A translucidez incisal excessiva ocorre quando a cerâmica transmite influência suficiente do fundo escuro ou do muñão, de modo a diminuir o valor aparente da restauração, produzindo uma borda cinzenta, azulada, oca ou de aspeto fraco, que deixa de se integrar com o corpo da faceta ou com os dentes naturais adjacentes.
Isto torna-se normalmente evidente contra o fundo preto da cavidade oral, sob iluminação lateral ou após a cimentação. A correção pode exigir um maior apoio na dentina interna, uma opacidade diferente da cerâmica, uma largura reduzida da zona translúcida ou um controlo mais rigoroso do halo.
A espessura da faceta afeta a translucidez incisal?
A espessura da faceta afeta diretamente a translucidez incisal, uma vez que o aumento da espessura da cerâmica altera a quantidade de luz transmitida, dispersa, absorvida e refletida pela restauração, enquanto as cerâmicas finas permitem que a tonalidade do monção, o cimento de resina e o fundo oral influenciem mais fortemente a cor final.
O efeito varia consoante o material. O dissilicato de lítio, a porcelana feldspática e a zircónia translúcida não se comportam da mesma forma com espessuras de 0,5, 0,7 ou 1,0 mm, pelo que a espessura e o material devem ser indicados em conjunto.
Qual é o material de faceta que proporciona a translucidez incisal mais natural?
O material de faceta que proporciona a translucidez incisal mais natural é aquele que se adapta à espessura disponível, à cor do substrato, às condições de colagem, ao risco funcional e à caracterização necessária; a porcelana feldspática oferece grande liberdade de estratificação, a E.max em camadas permite ajustar a profundidade e a E.max monolítica proporciona uma maior consistência entre as unidades.
Não há um vencedor automático. Uma faceta monolítica bem planeada pode parecer mais natural do que uma restauração em camadas mal controlada, enquanto um caso difícil de um dente central único pode justificar o uso de porcelana feldspática ou em camadas.
Todas as facetas utilizadas numa remodelação do sorriso devem ter a mesma translucidez?
As facetas utilizadas numa remodelação do sorriso devem pertencer a uma família ótica coerente, mas não têm necessariamente de apresentar padrões de translucidez idênticos, uma vez que os incisivos centrais, os incisivos laterais e os caninos naturais diferem em termos de croma, distribuição do esmalte, anatomia das bordas, desgaste, visibilidade dos mamelões, efeitos proximais e grau de escurecimento oral por trás deles.
A consistência deve aplicar-se à cor, à família de materiais e à intenção geral do projeto.
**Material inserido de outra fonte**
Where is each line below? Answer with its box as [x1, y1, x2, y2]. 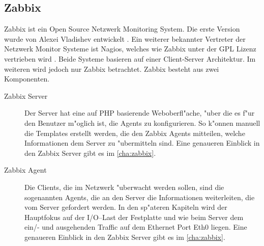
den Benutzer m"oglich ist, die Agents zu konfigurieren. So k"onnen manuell [24, 117, 260, 128]
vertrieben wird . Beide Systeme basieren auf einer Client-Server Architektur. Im [4, 53, 256, 64]
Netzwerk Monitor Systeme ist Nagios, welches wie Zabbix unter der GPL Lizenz [4, 43, 256, 54]
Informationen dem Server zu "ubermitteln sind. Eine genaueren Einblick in [24, 138, 260, 148]
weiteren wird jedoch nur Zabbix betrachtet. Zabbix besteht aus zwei [4, 63, 219, 74]
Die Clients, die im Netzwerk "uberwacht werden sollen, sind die [24, 181, 224, 192]
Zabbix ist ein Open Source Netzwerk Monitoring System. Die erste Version [4, 23, 240, 34]
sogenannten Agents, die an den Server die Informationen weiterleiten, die [24, 192, 255, 202]
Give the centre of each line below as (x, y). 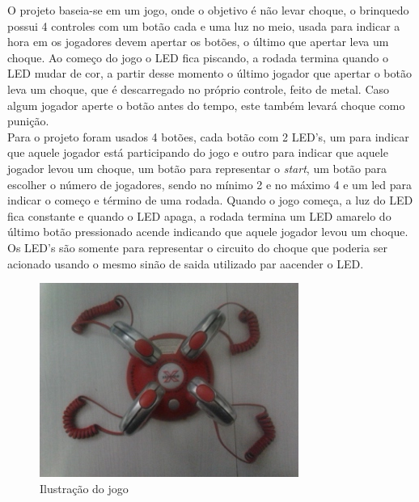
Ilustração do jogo (84, 488)
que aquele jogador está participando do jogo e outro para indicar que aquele (198, 152)
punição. (28, 121)
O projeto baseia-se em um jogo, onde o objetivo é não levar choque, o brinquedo (208, 10)
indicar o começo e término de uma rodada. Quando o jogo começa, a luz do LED (210, 200)
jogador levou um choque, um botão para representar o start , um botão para (197, 168)
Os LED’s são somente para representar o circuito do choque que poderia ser (197, 247)
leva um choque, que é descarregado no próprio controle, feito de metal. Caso (199, 89)

A variação individual controlada evita que as restaurações pareçam seis ou dez cópias do mesmo dente.
Como deve um dentista comunicar a translucidez incisal ao laboratório dentário?
A translucidez incisal deve ser comunicada ao laboratório dentário, indicando uma zona medida em milímetros, um padrão específico, dados relativos à tonalidade do monção, informações sobre a espessura da cerâmica, fotografias de referência, a intensidade desejada do halo e do mamelão, a exposição do fundo oral e uma indicação clara se o objetivo é um aspeto jovem, maduro, discreto ou altamente caracterizado.
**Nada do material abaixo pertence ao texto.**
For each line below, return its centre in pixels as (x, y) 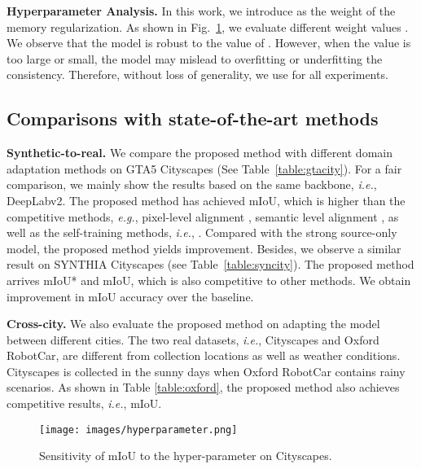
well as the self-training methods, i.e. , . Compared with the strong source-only (202, 232)
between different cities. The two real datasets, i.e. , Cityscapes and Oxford (193, 339)
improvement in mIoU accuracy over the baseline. (130, 296)
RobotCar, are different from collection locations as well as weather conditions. (204, 355)
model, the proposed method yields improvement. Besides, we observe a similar (204, 248)
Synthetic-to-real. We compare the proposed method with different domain (200, 153)
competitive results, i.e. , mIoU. (84, 403)
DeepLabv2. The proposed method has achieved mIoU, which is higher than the (206, 200)

Não se baseie apenas na “translucência natural”. Um laboratório consegue reproduzir um objetivo definido de forma muito mais previsível do que interpretar um adjetivo.
O seu próximo passo: prescreva a luz, não apenas a sombra
Antes de enviar o próximo caso de faceta, pare no ecrã da prescrição.
Meça a zona incisal pretendida. Fotografe os dentes adjacentes contra um fundo escuro. Registe a tonalidade do monção. Indique o material, a espessura, a intensidade do halo, a visibilidade do mamelão, o valor-alvo e se o padrão incisal deve ser uniforme ou assimétrico.
Depois, faça ao laboratório uma pergunta incómoda: Será que este design continuará a manter o seu valor quando o doente abrir a boca e o espaço oral escuro ficar visível por trás das facetas?
Essa pergunta permite detetar precocemente os projetos com falhas.